**WORK REQUEST**
Please print all the lines below exactly as they are written.

**INPUT FOR THIS TASK**
---+---

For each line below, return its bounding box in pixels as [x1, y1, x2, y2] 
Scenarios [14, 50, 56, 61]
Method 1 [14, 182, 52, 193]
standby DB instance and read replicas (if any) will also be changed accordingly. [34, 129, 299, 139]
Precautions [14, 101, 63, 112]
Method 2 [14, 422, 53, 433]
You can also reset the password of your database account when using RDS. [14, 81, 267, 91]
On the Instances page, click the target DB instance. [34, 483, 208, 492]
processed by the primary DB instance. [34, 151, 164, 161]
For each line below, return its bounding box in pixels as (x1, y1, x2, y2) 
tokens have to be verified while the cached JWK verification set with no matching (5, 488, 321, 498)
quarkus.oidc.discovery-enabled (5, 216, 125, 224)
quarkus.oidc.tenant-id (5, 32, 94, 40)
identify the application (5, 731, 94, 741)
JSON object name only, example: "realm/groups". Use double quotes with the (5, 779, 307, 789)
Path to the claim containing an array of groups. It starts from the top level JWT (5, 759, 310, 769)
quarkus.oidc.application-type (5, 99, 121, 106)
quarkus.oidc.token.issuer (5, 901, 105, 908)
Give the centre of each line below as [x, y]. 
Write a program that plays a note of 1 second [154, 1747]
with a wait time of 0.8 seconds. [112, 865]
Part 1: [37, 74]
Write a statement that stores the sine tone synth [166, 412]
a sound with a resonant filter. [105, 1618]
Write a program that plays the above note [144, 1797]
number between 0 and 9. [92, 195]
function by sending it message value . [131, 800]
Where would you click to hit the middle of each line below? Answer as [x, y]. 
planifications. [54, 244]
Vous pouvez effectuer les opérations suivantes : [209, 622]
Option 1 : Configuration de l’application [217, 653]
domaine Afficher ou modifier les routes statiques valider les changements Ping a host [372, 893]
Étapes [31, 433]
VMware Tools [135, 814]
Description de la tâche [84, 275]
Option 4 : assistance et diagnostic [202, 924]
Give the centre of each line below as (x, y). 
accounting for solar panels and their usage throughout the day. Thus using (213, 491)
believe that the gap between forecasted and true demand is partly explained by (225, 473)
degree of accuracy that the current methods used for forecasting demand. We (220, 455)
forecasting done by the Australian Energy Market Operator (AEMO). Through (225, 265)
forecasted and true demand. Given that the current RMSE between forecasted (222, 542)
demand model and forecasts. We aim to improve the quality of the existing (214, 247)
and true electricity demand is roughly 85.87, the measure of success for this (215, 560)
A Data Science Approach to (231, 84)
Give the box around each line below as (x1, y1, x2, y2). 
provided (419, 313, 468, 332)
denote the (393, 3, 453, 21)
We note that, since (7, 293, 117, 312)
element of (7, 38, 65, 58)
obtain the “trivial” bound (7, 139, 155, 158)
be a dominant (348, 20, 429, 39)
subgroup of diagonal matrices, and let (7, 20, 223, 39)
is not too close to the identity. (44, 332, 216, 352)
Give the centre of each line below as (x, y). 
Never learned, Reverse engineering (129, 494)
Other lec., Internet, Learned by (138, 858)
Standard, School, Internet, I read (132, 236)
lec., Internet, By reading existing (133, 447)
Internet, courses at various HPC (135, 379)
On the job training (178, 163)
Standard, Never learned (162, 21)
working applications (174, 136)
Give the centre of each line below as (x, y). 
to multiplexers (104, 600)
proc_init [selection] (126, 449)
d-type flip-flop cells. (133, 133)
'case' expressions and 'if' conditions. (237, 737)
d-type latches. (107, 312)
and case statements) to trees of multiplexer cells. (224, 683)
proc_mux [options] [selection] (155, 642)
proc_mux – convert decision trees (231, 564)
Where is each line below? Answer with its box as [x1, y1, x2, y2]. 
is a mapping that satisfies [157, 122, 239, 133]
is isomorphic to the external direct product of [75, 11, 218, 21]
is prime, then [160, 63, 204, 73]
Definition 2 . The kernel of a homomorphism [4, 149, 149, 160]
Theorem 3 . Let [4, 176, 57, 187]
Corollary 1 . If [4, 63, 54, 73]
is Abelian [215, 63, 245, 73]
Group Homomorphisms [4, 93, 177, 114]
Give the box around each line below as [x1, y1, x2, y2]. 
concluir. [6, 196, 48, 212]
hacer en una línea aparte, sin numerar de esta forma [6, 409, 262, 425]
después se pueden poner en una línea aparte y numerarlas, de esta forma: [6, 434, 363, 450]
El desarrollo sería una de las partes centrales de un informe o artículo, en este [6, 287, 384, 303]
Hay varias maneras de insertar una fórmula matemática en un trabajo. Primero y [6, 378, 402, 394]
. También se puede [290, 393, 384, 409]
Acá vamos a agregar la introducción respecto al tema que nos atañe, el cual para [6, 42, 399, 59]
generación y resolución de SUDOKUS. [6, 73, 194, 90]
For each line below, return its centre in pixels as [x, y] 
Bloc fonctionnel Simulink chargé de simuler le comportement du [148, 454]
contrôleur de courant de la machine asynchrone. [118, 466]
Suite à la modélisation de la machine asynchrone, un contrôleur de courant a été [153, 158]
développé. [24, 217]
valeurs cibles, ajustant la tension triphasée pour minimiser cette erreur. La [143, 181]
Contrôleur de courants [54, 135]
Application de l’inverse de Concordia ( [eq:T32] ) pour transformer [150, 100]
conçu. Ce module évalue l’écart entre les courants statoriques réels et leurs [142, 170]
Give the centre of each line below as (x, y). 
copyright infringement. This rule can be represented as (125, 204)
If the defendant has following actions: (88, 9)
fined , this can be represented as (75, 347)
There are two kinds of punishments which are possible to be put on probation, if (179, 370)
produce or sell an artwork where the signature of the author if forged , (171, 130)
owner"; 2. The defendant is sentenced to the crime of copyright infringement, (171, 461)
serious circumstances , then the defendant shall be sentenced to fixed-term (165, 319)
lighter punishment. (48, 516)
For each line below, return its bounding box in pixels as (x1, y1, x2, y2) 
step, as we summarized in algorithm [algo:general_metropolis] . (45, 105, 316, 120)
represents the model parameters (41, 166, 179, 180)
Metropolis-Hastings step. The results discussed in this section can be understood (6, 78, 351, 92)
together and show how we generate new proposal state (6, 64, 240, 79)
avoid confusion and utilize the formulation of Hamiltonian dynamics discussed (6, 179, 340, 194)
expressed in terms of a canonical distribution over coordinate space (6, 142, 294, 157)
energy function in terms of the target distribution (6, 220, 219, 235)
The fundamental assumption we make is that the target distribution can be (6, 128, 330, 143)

---+---

**ANSWER BOX**
For each line below, return its bounding box in pixels as [x1, y1, x2, y2] 
Scenarios [14, 50, 56, 61]
Method 1 [14, 182, 52, 193]
standby DB instance and read replicas (if any) will also be changed accordingly. [34, 129, 299, 139]
Precautions [14, 101, 63, 112]
Method 2 [14, 422, 53, 433]
You can also reset the password of your database account when using RDS. [14, 81, 267, 91]
On the Instances page, click the target DB instance. [34, 483, 208, 492]
processed by the primary DB instance. [34, 151, 164, 161]
For each line below, return its bounding box in pixels as (x1, y1, x2, y2) 
tokens have to be verified while the cached JWK verification set with no matching (5, 488, 321, 498)
quarkus.oidc.discovery-enabled (5, 216, 125, 224)
quarkus.oidc.tenant-id (5, 32, 94, 40)
identify the application (5, 731, 94, 741)
JSON object name only, example: "realm/groups". Use double quotes with the (5, 779, 307, 789)
Path to the claim containing an array of groups. It starts from the top level JWT (5, 759, 310, 769)
quarkus.oidc.application-type (5, 99, 121, 106)
quarkus.oidc.token.issuer (5, 901, 105, 908)
Give the centre of each line below as [x, y]. 
Write a program that plays a note of 1 second [154, 1747]
with a wait time of 0.8 seconds. [112, 865]
Part 1: [37, 74]
Write a statement that stores the sine tone synth [166, 412]
a sound with a resonant filter. [105, 1618]
Write a program that plays the above note [144, 1797]
number between 0 and 9. [92, 195]
function by sending it message value . [131, 800]
Where would you click to hit the middle of each line below? Answer as [x, y]. 
planifications. [54, 244]
Vous pouvez effectuer les opérations suivantes : [209, 622]
Option 1 : Configuration de l’application [217, 653]
domaine Afficher ou modifier les routes statiques valider les changements Ping a host [372, 893]
Étapes [31, 433]
VMware Tools [135, 814]
Description de la tâche [84, 275]
Option 4 : assistance et diagnostic [202, 924]
Give the centre of each line below as (x, y). 
accounting for solar panels and their usage throughout the day. Thus using (213, 491)
believe that the gap between forecasted and true demand is partly explained by (225, 473)
degree of accuracy that the current methods used for forecasting demand. We (220, 455)
forecasting done by the Australian Energy Market Operator (AEMO). Through (225, 265)
forecasted and true demand. Given that the current RMSE between forecasted (222, 542)
demand model and forecasts. We aim to improve the quality of the existing (214, 247)
and true electricity demand is roughly 85.87, the measure of success for this (215, 560)
A Data Science Approach to (231, 84)
Give the box around each line below as (x1, y1, x2, y2). 
provided (419, 313, 468, 332)
denote the (393, 3, 453, 21)
We note that, since (7, 293, 117, 312)
element of (7, 38, 65, 58)
obtain the “trivial” bound (7, 139, 155, 158)
be a dominant (348, 20, 429, 39)
subgroup of diagonal matrices, and let (7, 20, 223, 39)
is not too close to the identity. (44, 332, 216, 352)
Give the centre of each line below as (x, y). 
Never learned, Reverse engineering (129, 494)
Other lec., Internet, Learned by (138, 858)
Standard, School, Internet, I read (132, 236)
lec., Internet, By reading existing (133, 447)
Internet, courses at various HPC (135, 379)
On the job training (178, 163)
Standard, Never learned (162, 21)
working applications (174, 136)
Give the centre of each line below as (x, y). 
to multiplexers (104, 600)
proc_init [selection] (126, 449)
d-type flip-flop cells. (133, 133)
'case' expressions and 'if' conditions. (237, 737)
d-type latches. (107, 312)
and case statements) to trees of multiplexer cells. (224, 683)
proc_mux [options] [selection] (155, 642)
proc_mux – convert decision trees (231, 564)
Where is each line below? Answer with its box as [x1, y1, x2, y2]. 
is a mapping that satisfies [157, 122, 239, 133]
is isomorphic to the external direct product of [75, 11, 218, 21]
is prime, then [160, 63, 204, 73]
Definition 2 . The kernel of a homomorphism [4, 149, 149, 160]
Theorem 3 . Let [4, 176, 57, 187]
Corollary 1 . If [4, 63, 54, 73]
is Abelian [215, 63, 245, 73]
Group Homomorphisms [4, 93, 177, 114]
Give the box around each line below as [x1, y1, x2, y2]. 
concluir. [6, 196, 48, 212]
hacer en una línea aparte, sin numerar de esta forma [6, 409, 262, 425]
después se pueden poner en una línea aparte y numerarlas, de esta forma: [6, 434, 363, 450]
El desarrollo sería una de las partes centrales de un informe o artículo, en este [6, 287, 384, 303]
Hay varias maneras de insertar una fórmula matemática en un trabajo. Primero y [6, 378, 402, 394]
. También se puede [290, 393, 384, 409]
Acá vamos a agregar la introducción respecto al tema que nos atañe, el cual para [6, 42, 399, 59]
generación y resolución de SUDOKUS. [6, 73, 194, 90]
For each line below, return its centre in pixels as [x, y] 
Bloc fonctionnel Simulink chargé de simuler le comportement du [148, 454]
contrôleur de courant de la machine asynchrone. [118, 466]
Suite à la modélisation de la machine asynchrone, un contrôleur de courant a été [153, 158]
développé. [24, 217]
valeurs cibles, ajustant la tension triphasée pour minimiser cette erreur. La [143, 181]
Contrôleur de courants [54, 135]
Application de l’inverse de Concordia ( [eq:T32] ) pour transformer [150, 100]
conçu. Ce module évalue l’écart entre les courants statoriques réels et leurs [142, 170]
Give the centre of each line below as (x, y). 
copyright infringement. This rule can be represented as (125, 204)
If the defendant has following actions: (88, 9)
fined , this can be represented as (75, 347)
There are two kinds of punishments which are possible to be put on probation, if (179, 370)
produce or sell an artwork where the signature of the author if forged , (171, 130)
owner"; 2. The defendant is sentenced to the crime of copyright infringement, (171, 461)
serious circumstances , then the defendant shall be sentenced to fixed-term (165, 319)
lighter punishment. (48, 516)
For each line below, return its bounding box in pixels as (x1, y1, x2, y2) 
step, as we summarized in algorithm [algo:general_metropolis] . (45, 105, 316, 120)
represents the model parameters (41, 166, 179, 180)
Metropolis-Hastings step. The results discussed in this section can be understood (6, 78, 351, 92)
together and show how we generate new proposal state (6, 64, 240, 79)
avoid confusion and utilize the formulation of Hamiltonian dynamics discussed (6, 179, 340, 194)
expressed in terms of a canonical distribution over coordinate space (6, 142, 294, 157)
energy function in terms of the target distribution (6, 220, 219, 235)
The fundamental assumption we make is that the target distribution can be (6, 128, 330, 143)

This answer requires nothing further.